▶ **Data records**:

○ ○ ○

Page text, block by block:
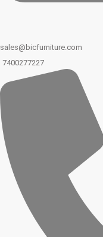
sales@bicfurniture.com
7400277227
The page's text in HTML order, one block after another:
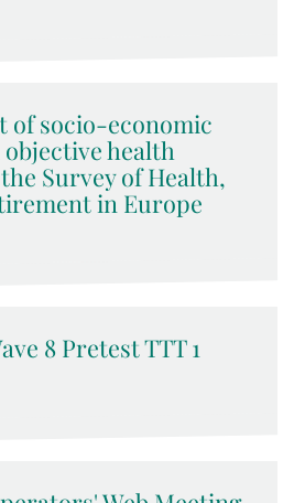
of socio-economic
health
Survey of Health,
in Europe
8 Pretest TTT 1
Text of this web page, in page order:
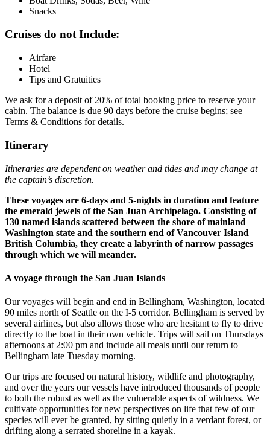
Snacks
Cruises do not Include:
Airfare
Hotel
Tips and Gratuities
We ask for a deposit of 20% of total booking price to reserve your
cabin. The balance is due 90 days before the cruise begins; see
Terms & Conditions for details.
Itinerary
Itineraries are dependent on weather and tides and may change at
the captain’s discretion.
These voyages are 6-days and 5-nights in duration and feature
the emerald jewels of the San Juan Archipelago. Consisting of
130 named islands scattered between the shore of mainland
Washington state and the southern end of Vancouver Island
British Columbia, they create a labyrinth of narrow passages
through which we will meander.
A voyage through the San Juan Islands
Our voyages will begin and end in Bellingham, Washington, located
90 miles north of Seattle on the I-5 corridor. Bellingham is served by
several airlines, but also allows those who are hesitant to fly to drive
directly to the boat in their own vehicle. Trips will sail on Thursdays
afternoons at 2:00 pm and include all meals until our return to
Bellingham late Tuesday morning.
Our trips are focused on natural history, wildlife and photography,
and over the years our vessels have introduced thousands of people
to both the robust as well as the vulnerable aspects of wildness. We
cultivate opportunities for new perspectives on life that few of our
species will ever be granted, by sitting quietly in a verdant forest, or
drifting along a serrated shoreline in a kayak.
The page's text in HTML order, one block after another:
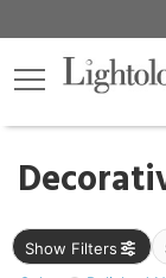
Show Filters
×
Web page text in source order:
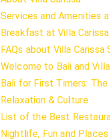
Services and Amenities
Breakfast at Villa
FAQs about Villa
Welcome to Bali and
Bali for First Timers:
Relaxation & Culture
List of the Best
Nightlife, Fun and Places
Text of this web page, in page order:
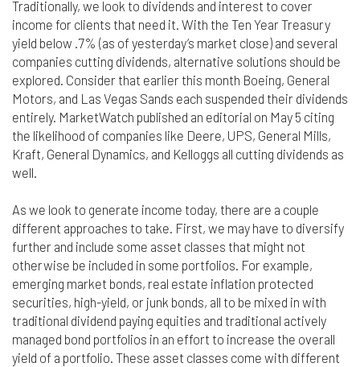
Traditionally, we look to dividends and interest to cover
income for clients that need it. With the Ten Year Treasury
yield below .7% (as of yesterday‘s market close) and several
companies cutting dividends, alternative solutions should be
explored. Consider that earlier this month Boeing, General
Motors, and Las Vegas Sands each suspended their dividends
entirely. MarketWatch published an editorial on May 5 citing
the likelihood of companies like Deere, UPS, General Mills,
Kraft, General Dynamics, and Kelloggs all cutting dividends as
well.
As we look to generate income today, there are a couple
different approaches to take. First, we may have to diversify
further and include some asset classes that might not
otherwise be included in some portfolios. For example,
emerging market bonds, real estate inflation protected
securities, high-yield, or junk bonds, all to be mixed in with
traditional dividend paying equities and traditional actively
managed bond portfolios in an effort to increase the overall
yield of a portfolio. These asset classes come with different
remainder of the Terms & Conditions will continue
in full force and effect.
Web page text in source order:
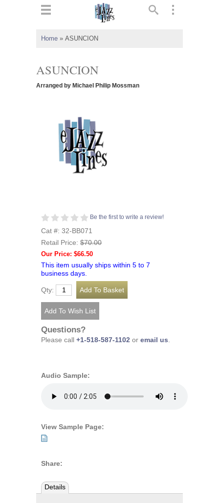
Home » ASUNCION
ASUNCION
Arranged by Michael Philip Mossman
Be the first to write a review!
Cat #: 32-BB071
Retail Price: $70.00
Our Price: $66.50
This item usually ships within 5 to 7
business days.
Qty:
Questions?
Please call +1-518-587-1102 or email us
Audio Sample:
View Sample Page:
Share:
Details
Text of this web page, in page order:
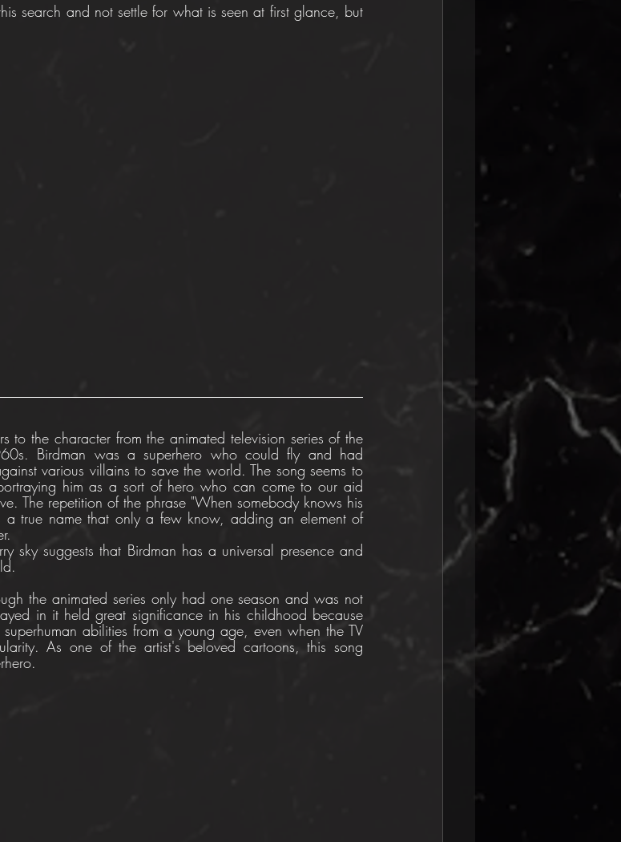
search and not settle for what is seen at first glance, but
to the character from the animated television series of the
Birdman was a superhero who could fly and had
various villains to save the world. The song seems to
him as a sort of hero who can come to our aid
The repetition of the phrase "When somebody knows his
a true name that only a few know, adding an element of
sky suggests that Birdman has a universal presence and
the animated series only had one season and was not
in it held great significance in his childhood because
abilities from a young age, even when the TV
As one of the artist's beloved cartoons, this song
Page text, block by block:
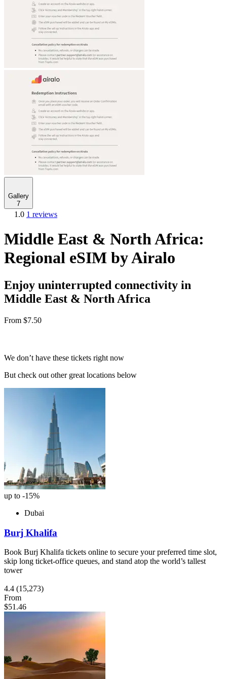
Gallery
7
1.0 1 reviews
Middle East & North Africa:
Regional eSIM by Airalo
Enjoy uninterrupted connectivity in
Middle East & North Africa
From $7.50
We don’t have these tickets right now
But check out other great locations below
up to -15%
Dubai
Burj Khalifa
Book Burj Khalifa tickets online to secure your preferred time slot,
skip long ticket-office queues, and stand atop the world’s tallest
tower
4.4 (15,273)
From
$51.46
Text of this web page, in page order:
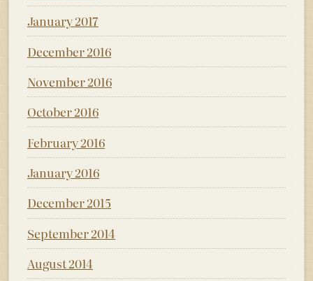
January 2017
December 2016
November 2016
October 2016
February 2016
January 2016
December 2015
September 2014
August 2014
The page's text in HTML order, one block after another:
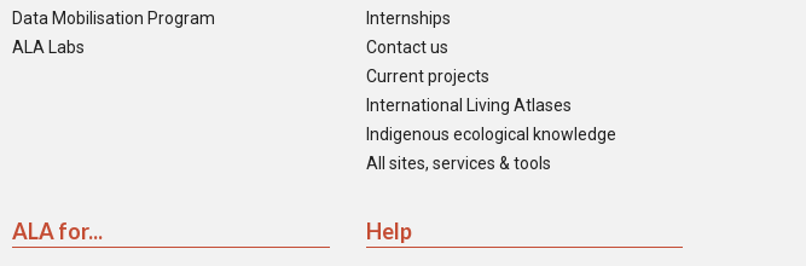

○ ○ ○

Across the data above, how many lines contain "look"? Reply with a bare number.

2